An Inside Look At the Most Terrifying Thing About U.S. Drones
Unmanned aerial drones have been used for more than a decade to hunt suspected terrorists in Afghanistan, Pakistan, Somalia, and Yemen. But the exact death toll from drones is almost impossible to calculate. This will have dark consequences as the United States increases its reliance on drones as its weapon of choice in the war on terror.
Last Friday, a UN human rights investigator said that Pakistan has recorded 2,200 deaths by drone strikes in its Federally Administered Tribal Areas since 2004. The UN official said the refusal of the U.S. to release its own official figures has allowed drones to operate in an “accountability vacuum.”
Numerous U.S. officials support the drone program without reservation despite the murkiness of the data available. Sen. Lindsey Graham (R-S.C.) said earlier this year that drone strikes have killed 4,700 people. Sen. Graham was quoting the highest estimate reported by the Bureau of Investigative Journalism (BIJ). But he was also citing a low figure because the BIJ does not include casualties from U.S. Military drone strikes.
The U.S. is also somewhat hazy when it comes to distinguishing between civilians and militants — military-age males killed in drone strikes are labeled enemy combatants if they are in the proximity of targets. This is bleak news for civilians, who are supposed to be protected because of the precise nature of drone strikes.
Frustrated by the absence of concrete figures, several organizations have compiled their own body counts in an attempt to accurately measure the effects of drone warfare. Their findings indicate just how little we really know.
The figures reported by Pakistan to the UN fall on the lower end of the casualty estimates for the country. The Bureau of Investigative Journalism lists the number of Pakistanis killed by CIA drone strikes between 2004 and 2013 at 2,525-3,613. Civilian deaths range from 407-926. Reporting on the same period, the Long War Journal (LWJ) records 2,708 deaths, with civilians composing 155. The New America Foundation records between 2,065-3,404 deaths, with civilians composing 256-307.
In Yemen, where U.S. covert action operates at a lower-scale, the body count between 2002-2013 is listed by the BIJ at 268-397, with 21-58 civilians.
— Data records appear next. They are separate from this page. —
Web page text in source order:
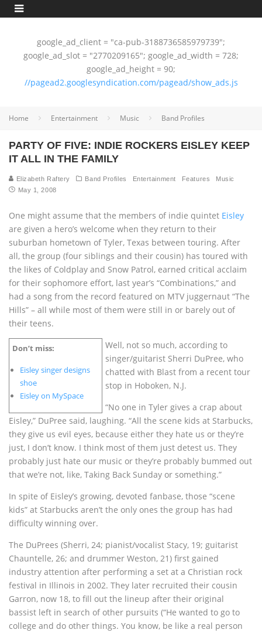
google_ad_client = "ca-pub-3188736585979739";
google_ad_slot = "2770209165"; google_ad_width = 728;
google_ad_height = 90;
//pagead2.googlesyndication.com/pagead/show_ads.js
Home Entertainment Music Band Profiles
PARTY OF FIVE: INDIE ROCKERS EISLEY KEEP
IT ALL IN THE FAMILY
Elizabeth Raftery Band Profiles Entertainment Features
Music
May 1, 2008
One might assume that the members of indie quintet Eisley
are given a hero’s welcome when they return to their
suburban hometown of Tyler, Texas between touring. After
all, the group (four siblings and their cousin) has toured with
the likes of Coldplay and Snow Patrol, earned critical acclaim
for their sophomore effort, last year’s “Combinations,” and
had a song from the record featured on MTV juggernaut “The
Hills” – all while most of them were still in or barely out of
their teens.
Don’t miss:
Eisley singer designs
shoe
Eisley on MySpace
Well, not so much, according to
singer/guitarist Sherri DuPree, who
chatted with Blast from a recent tour
stop in Hoboken, N.J.
“No one in Tyler gives a crap about
Eisley,” DuPree said, laughing. “All the scene kids at Starbucks,
they give us evil eyes, because either they hate us or they’re
just, I don’t know. I think most of them just detest us. They
probably just hate our music or they’re probably bummed out
that we’re not, like, Taking Back Sunday or something.”
In spite of Eisley’s growing, devoted fanbase, those “scene
kids” at Starbucks aren’t the only ones the group has had
difficulty winning over.
The DuPrees (Sherri, 24; pianist/vocalist Stacy, 19; guitarist
Chauntelle, 26; and drummer Weston, 21) first gained
industry attention after performing a set at a Christian rock
festival in Illinois in 2002. They later recruited their cousin
Garron, now 18, to fill out the lineup after their original
bassist left in search of other pursuits (“He wanted to go to
college and do other things. You know, be like a real person
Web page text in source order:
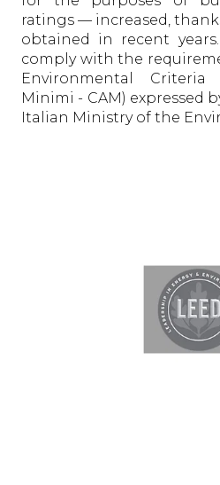
ratings — increased,
obtained in recent
comply with the
Environmental
Minimi - CAM) expressed
Italian Ministry of the

According to LWJ 473 people have been killed by drone strikes in Yemen, including 84 civilians. The number is likely higher because the Yemeni government has a record of covering up U.S. drone attacks.
The broken state of Somalia is another site of covert drone strikes. According to the BIJ, drone strikes by the CIA have killed 7-27 enemy combatants as well as up to15 civilians. The difficulty of reporting accurate casualty figures for drone strikes is compounded in countries that lack effective central governments; it’s even worse when there’s an ingrained hostility toward the press.
In Afghanistan, drone strikes have been on the rise as the U.S. prepares to shift the bulk of its ground forces out of the country. According to a UN report, drones strikes increased by 72% from 2011 to 2012. Several high profile strikes this year that killed over a dozen civilians have drawn international concern, but inquiries have been slow to follow.
These figures should all be taken with a grain of salt. A study released by Columbia Law School revealed that media outlets are the best source of information for counting drone strike deaths. But the study also acknowledged the drawbacks of relying on news gathering organizations to provide accurate figures for body counts.
At least one media outlet has found an additional way to verify their body count: the BIJ has identified and named 568 drone victims in Pakistan. The BIJ’s “Naming the Dead” project is drawing attention to the fact that the vast majority of drone victims remain officially unidentified, including civilians killed by accident.
CIA Director John Brennan has stated that the CIA and the Department of Defense are attempting to make drone operations more transparent for the public — a shift that he says will be complete by 2014. For the better part of a decade, information on this dimension of the war on terror has been kept from the public eye. This can no longer be the case — immediate transparency is imperative if we want to create any sort of meaningful regulation for drone strikes.